[Prompt]
From the data that follows, print exactly the lines starting at the one containing "extended to preview" and ending at the one containing "and apply them. (41, 141)"; include both of them and nothing more.

BEGIN Information provided

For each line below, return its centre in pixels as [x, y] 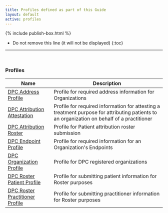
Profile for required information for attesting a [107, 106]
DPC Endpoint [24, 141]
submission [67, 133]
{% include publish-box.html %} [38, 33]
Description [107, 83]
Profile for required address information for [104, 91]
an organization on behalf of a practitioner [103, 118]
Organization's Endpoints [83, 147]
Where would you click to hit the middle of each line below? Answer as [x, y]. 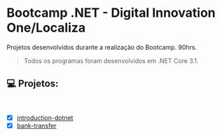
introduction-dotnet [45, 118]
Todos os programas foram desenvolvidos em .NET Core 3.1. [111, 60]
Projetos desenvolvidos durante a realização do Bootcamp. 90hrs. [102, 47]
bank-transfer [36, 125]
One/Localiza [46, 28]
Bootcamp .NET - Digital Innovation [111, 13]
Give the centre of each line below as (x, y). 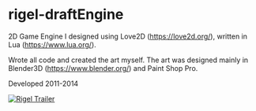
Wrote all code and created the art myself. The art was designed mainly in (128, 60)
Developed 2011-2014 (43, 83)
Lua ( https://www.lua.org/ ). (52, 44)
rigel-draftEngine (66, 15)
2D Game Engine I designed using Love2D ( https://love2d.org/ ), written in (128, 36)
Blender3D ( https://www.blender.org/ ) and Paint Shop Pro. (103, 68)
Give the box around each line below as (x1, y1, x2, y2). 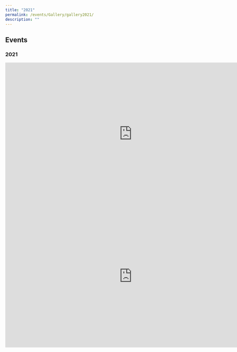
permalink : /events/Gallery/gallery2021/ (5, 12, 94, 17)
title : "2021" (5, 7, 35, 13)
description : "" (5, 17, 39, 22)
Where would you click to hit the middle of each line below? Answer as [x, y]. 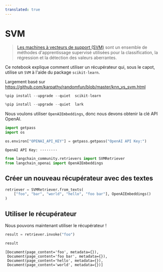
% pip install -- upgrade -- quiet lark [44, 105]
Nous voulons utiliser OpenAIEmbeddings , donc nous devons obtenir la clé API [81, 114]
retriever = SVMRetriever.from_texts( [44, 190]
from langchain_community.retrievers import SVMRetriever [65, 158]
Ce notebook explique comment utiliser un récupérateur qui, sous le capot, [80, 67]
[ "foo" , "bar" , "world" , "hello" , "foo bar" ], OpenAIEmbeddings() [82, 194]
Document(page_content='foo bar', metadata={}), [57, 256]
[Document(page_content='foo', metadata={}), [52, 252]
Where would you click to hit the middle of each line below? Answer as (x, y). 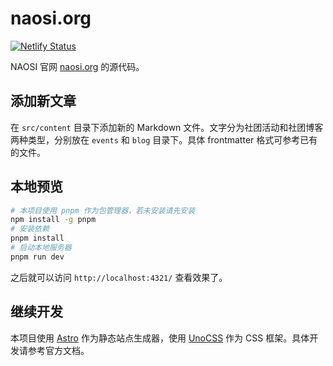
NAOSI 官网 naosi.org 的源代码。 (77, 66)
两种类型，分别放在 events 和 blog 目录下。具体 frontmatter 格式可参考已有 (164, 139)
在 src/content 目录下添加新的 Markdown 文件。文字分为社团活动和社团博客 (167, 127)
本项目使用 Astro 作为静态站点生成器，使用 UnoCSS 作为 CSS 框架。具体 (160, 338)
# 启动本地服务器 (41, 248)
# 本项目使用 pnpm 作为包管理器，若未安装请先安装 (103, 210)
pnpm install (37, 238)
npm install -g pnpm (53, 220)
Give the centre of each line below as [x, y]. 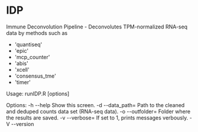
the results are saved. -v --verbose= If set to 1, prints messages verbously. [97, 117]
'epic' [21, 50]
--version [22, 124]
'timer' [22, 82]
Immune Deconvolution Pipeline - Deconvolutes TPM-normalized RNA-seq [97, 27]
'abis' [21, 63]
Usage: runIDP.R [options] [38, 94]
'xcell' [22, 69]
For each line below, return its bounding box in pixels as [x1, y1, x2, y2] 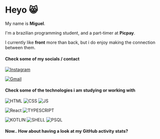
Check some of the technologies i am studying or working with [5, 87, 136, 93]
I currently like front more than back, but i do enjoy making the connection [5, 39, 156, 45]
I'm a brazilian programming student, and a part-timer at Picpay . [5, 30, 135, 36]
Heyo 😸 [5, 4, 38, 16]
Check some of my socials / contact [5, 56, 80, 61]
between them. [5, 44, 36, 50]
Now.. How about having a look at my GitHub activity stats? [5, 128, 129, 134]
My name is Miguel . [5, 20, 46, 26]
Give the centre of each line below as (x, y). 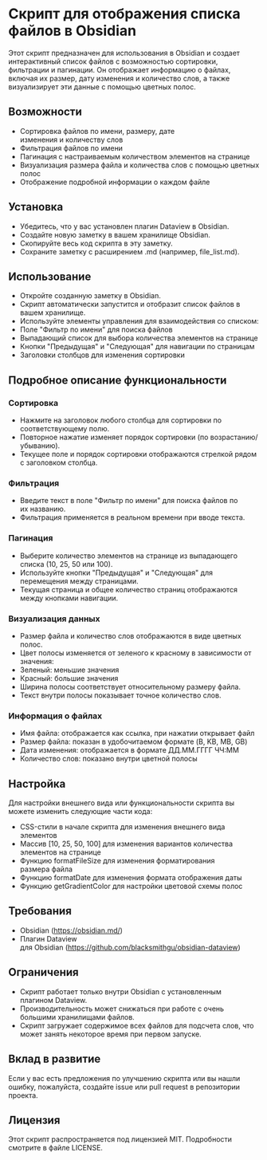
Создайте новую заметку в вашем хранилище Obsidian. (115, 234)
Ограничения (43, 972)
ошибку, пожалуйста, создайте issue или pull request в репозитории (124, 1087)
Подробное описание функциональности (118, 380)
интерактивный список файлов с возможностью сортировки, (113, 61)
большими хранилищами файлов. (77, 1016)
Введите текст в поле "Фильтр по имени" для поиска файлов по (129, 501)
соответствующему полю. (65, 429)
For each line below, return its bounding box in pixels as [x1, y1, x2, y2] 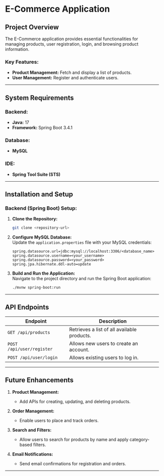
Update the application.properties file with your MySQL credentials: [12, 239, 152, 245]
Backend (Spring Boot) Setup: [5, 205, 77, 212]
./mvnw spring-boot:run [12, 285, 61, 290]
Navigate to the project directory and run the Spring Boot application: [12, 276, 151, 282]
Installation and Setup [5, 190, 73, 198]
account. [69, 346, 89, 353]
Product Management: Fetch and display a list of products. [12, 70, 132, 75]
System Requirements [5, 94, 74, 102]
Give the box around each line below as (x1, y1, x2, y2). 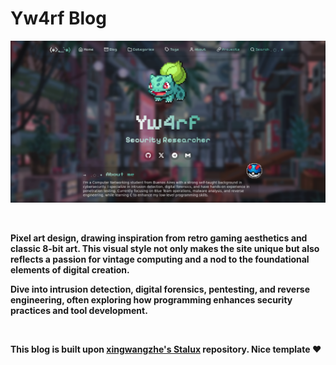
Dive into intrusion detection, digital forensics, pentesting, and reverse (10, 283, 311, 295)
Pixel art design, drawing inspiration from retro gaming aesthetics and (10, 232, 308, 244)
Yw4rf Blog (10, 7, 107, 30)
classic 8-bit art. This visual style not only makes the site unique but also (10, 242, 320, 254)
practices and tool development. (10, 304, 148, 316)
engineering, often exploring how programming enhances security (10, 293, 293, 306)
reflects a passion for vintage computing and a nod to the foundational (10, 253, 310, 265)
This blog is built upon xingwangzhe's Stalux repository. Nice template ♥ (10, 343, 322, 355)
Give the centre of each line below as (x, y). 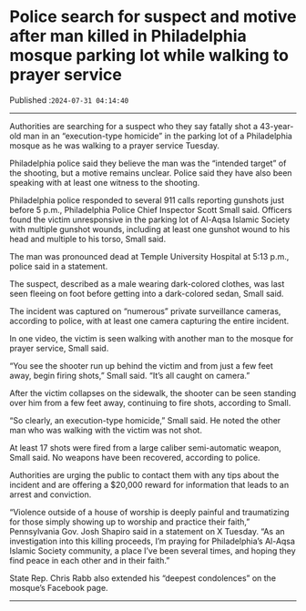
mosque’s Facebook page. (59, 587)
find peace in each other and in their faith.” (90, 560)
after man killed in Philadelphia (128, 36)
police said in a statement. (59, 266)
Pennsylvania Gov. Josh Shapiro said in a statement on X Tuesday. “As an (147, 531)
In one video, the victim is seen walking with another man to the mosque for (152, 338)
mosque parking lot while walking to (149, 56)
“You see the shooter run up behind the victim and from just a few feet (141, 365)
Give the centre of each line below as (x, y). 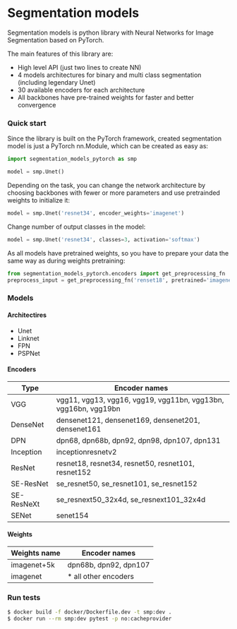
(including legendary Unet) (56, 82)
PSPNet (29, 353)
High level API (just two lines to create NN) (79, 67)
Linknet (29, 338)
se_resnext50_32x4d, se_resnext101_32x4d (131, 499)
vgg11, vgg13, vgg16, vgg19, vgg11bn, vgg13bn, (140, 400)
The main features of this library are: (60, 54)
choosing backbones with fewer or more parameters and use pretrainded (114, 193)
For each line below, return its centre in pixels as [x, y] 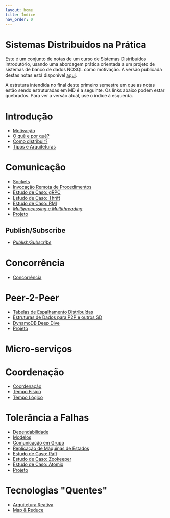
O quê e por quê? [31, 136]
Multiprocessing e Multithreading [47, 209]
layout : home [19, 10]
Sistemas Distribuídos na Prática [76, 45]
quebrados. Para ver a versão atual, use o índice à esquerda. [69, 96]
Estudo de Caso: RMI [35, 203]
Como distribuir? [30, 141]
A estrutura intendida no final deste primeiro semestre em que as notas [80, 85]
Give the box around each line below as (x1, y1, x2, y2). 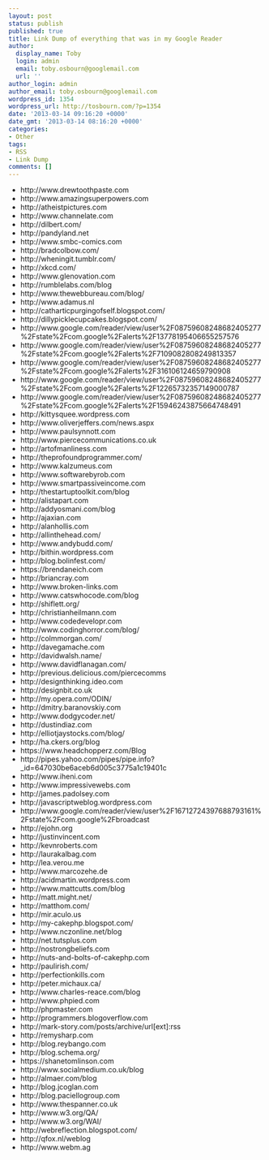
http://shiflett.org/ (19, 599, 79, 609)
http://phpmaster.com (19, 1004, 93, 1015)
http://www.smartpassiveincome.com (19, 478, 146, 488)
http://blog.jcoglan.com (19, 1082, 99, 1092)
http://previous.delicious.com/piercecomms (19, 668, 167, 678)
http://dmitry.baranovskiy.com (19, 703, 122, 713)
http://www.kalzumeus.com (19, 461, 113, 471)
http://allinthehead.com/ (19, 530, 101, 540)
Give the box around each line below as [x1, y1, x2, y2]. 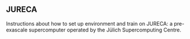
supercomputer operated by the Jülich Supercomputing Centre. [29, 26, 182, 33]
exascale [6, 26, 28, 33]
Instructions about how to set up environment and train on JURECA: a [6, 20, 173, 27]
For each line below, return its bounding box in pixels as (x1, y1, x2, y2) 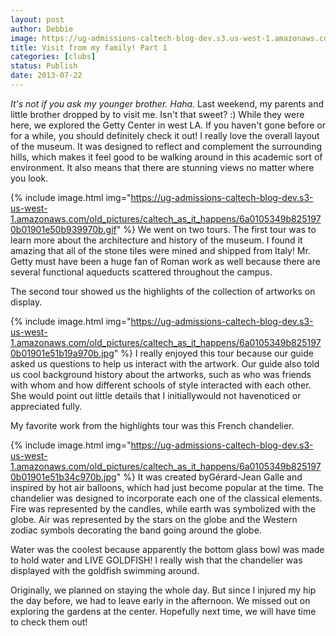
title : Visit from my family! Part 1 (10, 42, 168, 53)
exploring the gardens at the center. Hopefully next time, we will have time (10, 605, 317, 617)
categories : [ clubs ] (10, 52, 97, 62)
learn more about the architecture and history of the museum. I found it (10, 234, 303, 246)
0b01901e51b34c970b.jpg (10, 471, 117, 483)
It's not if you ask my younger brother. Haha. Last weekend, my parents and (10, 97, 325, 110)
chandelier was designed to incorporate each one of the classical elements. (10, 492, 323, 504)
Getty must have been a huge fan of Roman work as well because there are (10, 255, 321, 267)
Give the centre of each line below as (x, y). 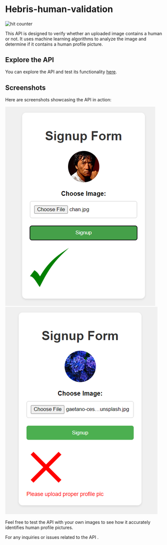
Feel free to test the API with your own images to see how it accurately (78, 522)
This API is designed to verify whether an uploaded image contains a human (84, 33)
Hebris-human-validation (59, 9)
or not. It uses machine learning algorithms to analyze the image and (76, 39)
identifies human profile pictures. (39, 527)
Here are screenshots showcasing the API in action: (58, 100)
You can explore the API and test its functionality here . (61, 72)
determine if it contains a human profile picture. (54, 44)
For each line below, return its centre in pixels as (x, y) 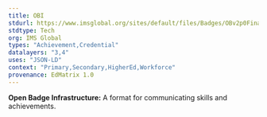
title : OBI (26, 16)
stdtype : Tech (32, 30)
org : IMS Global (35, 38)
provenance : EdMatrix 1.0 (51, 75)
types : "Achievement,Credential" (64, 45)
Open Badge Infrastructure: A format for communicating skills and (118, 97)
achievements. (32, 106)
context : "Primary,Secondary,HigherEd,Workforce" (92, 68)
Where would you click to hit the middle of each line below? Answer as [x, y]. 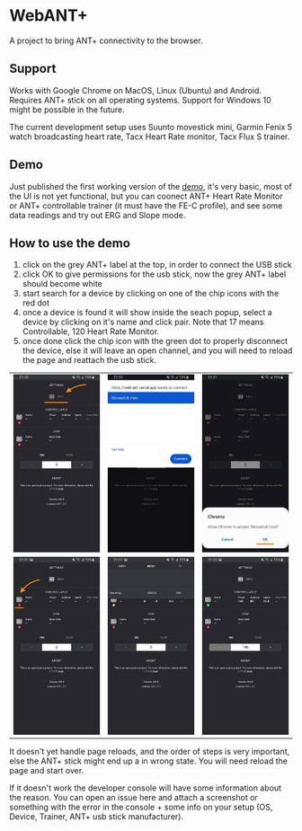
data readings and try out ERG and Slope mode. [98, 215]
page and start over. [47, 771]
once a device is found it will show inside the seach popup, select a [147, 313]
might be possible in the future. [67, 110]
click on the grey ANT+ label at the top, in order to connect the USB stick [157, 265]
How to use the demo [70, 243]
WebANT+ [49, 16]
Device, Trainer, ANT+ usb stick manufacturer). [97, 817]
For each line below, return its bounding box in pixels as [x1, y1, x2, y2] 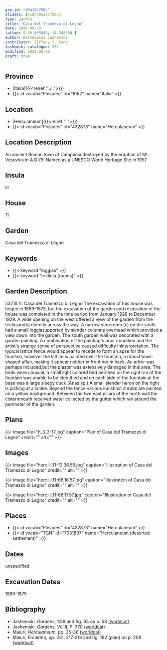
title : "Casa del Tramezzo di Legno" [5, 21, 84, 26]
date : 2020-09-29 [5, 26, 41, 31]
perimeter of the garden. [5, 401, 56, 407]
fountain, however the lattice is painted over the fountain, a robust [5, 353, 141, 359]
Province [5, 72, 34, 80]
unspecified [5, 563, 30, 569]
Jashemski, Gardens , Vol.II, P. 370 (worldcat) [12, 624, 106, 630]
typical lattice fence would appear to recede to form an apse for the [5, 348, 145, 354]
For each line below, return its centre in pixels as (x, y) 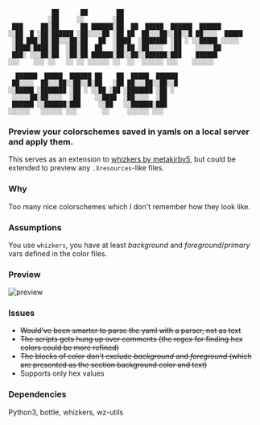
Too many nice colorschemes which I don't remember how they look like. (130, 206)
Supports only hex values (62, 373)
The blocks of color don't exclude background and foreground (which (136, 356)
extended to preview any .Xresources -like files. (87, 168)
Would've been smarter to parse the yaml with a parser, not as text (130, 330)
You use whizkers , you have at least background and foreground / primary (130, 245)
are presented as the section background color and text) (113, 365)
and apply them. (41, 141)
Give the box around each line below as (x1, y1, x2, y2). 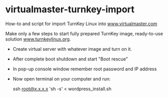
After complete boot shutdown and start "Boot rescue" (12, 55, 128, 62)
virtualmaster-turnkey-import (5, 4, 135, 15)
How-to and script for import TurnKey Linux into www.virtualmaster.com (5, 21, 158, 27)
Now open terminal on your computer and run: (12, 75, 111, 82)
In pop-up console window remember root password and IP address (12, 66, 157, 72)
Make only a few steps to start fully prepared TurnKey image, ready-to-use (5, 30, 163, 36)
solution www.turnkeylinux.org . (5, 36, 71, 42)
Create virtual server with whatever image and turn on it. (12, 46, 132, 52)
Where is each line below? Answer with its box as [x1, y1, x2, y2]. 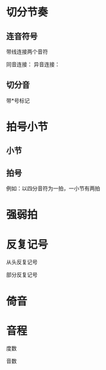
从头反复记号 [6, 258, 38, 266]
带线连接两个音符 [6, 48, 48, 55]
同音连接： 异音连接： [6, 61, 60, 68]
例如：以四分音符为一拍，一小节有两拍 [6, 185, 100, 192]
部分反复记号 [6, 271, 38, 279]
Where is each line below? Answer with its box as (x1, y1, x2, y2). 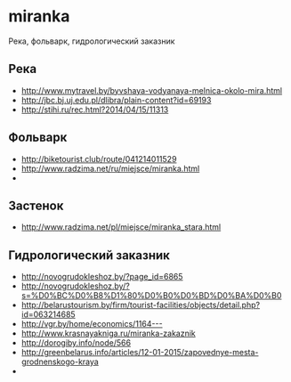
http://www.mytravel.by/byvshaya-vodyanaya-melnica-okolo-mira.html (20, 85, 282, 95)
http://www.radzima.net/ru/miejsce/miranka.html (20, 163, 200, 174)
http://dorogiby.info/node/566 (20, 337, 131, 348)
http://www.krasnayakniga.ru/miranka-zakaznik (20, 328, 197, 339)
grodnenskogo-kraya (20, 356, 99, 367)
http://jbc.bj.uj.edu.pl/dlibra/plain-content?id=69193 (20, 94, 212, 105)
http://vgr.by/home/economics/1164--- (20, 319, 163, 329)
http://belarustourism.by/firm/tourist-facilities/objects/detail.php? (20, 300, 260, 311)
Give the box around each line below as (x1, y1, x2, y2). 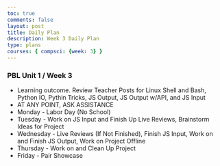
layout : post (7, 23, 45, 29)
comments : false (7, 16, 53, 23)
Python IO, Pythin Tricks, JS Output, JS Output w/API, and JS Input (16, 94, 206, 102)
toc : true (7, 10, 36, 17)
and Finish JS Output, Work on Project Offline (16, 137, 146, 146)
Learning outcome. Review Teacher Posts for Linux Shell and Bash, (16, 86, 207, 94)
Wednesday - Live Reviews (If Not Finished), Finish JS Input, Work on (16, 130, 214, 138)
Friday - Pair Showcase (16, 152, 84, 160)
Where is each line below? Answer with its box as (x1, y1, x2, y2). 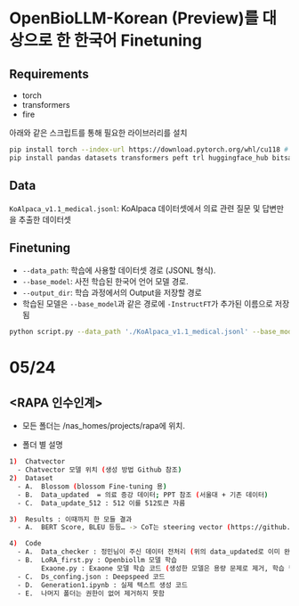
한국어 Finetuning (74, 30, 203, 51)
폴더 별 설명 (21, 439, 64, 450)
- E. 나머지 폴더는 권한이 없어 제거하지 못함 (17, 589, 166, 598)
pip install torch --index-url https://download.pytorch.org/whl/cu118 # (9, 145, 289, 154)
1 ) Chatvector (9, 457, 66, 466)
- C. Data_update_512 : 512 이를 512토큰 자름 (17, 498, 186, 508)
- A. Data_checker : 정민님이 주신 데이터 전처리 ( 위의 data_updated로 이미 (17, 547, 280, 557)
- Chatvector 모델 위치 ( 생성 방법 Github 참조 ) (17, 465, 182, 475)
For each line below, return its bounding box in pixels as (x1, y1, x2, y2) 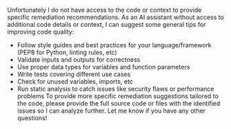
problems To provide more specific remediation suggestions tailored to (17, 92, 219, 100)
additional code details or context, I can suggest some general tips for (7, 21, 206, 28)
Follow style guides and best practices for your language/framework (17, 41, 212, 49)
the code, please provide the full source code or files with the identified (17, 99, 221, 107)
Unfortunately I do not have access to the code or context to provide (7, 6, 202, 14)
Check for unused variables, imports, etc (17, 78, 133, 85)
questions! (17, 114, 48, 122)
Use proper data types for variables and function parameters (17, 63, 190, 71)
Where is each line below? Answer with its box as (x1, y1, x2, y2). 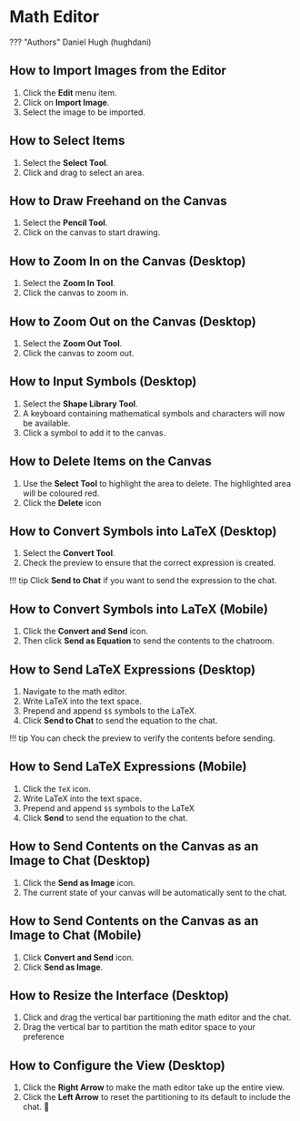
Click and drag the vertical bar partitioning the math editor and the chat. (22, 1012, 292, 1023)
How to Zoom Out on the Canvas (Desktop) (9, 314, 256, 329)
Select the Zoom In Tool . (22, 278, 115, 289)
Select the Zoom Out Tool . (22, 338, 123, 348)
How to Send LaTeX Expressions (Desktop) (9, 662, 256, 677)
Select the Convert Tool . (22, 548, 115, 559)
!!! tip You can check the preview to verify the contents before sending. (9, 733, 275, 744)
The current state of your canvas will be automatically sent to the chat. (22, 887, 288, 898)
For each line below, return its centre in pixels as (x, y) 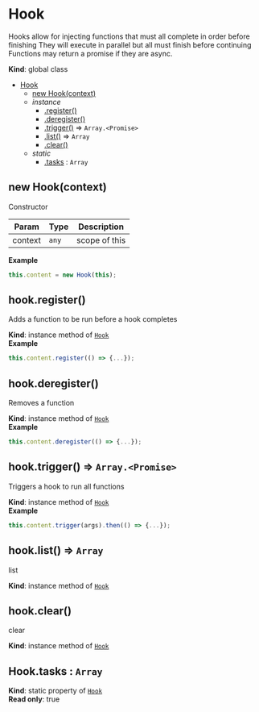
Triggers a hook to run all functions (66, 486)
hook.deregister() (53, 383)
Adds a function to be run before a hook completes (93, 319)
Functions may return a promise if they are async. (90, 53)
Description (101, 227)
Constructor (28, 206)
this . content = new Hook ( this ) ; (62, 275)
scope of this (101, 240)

END Information provided

[Result]
extended to preview any .Xresources -like files. (87, 168)
Would've been smarter to parse the yaml with a parser, not as text (130, 330)
You use whizkers , you have at least background and foreground / primary (130, 245)
are presented as the section background color and text) (113, 365)
and apply them. (41, 141)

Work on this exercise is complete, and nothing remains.